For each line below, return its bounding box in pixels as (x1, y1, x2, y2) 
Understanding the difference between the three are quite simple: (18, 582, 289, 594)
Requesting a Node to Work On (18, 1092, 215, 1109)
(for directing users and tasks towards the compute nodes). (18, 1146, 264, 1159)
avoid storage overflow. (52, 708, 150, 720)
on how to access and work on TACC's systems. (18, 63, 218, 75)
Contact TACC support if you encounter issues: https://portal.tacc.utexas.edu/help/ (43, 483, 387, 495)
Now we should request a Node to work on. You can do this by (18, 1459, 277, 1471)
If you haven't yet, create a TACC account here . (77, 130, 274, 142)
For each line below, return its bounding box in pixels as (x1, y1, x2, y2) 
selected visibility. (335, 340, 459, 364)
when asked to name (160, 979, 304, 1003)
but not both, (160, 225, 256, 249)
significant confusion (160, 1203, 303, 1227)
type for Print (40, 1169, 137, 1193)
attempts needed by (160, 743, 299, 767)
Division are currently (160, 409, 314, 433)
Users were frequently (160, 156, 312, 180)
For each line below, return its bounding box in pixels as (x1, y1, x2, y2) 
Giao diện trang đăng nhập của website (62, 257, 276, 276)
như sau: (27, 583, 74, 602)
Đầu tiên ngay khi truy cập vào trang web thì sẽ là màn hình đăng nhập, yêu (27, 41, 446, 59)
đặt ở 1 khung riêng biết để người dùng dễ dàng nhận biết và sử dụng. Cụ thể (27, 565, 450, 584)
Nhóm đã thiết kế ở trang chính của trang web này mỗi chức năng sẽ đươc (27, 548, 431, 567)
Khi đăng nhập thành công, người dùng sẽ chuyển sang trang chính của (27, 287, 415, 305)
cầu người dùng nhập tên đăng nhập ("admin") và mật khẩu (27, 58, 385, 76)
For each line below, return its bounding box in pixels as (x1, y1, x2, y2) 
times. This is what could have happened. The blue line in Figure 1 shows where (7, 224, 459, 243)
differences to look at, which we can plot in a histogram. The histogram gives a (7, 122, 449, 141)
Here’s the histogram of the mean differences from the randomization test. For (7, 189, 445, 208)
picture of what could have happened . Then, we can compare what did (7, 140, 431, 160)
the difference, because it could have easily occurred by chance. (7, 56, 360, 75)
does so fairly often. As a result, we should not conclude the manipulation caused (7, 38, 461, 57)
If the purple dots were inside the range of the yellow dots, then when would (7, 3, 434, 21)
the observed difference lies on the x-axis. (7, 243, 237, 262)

+ + + +

Exactly as they stand, please print the lines from the first line of the records above down to the line that includes "Requesting a Node", both of those included and no others.

> TASK SOLUTION
For each line below, return its bounding box in pixels as (x1, y1, x2, y2) 
Understanding the difference between the three are quite simple: (18, 582, 289, 594)
Requesting a Node to Work On (18, 1092, 215, 1109)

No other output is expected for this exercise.